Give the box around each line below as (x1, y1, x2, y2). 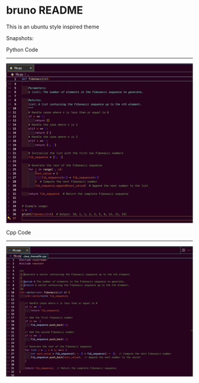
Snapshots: (6, 34, 34, 41)
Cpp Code (6, 229, 31, 236)
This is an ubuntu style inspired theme (6, 23, 99, 30)
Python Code (6, 46, 38, 53)
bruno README (6, 4, 84, 17)
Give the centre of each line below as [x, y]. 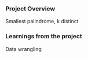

════

Exercise ▸ Give every line of the listing above again, exactly, with no images.

Task solution ▸
Give the box around each line below as (x1, y1, x2, y2). 
Snapshots: (6, 34, 34, 41)
Cpp Code (6, 229, 31, 236)
This is an ubuntu style inspired theme (6, 23, 99, 30)
Python Code (6, 46, 38, 53)
bruno README (6, 4, 84, 17)
Give the centre of each line below as [x, y]. 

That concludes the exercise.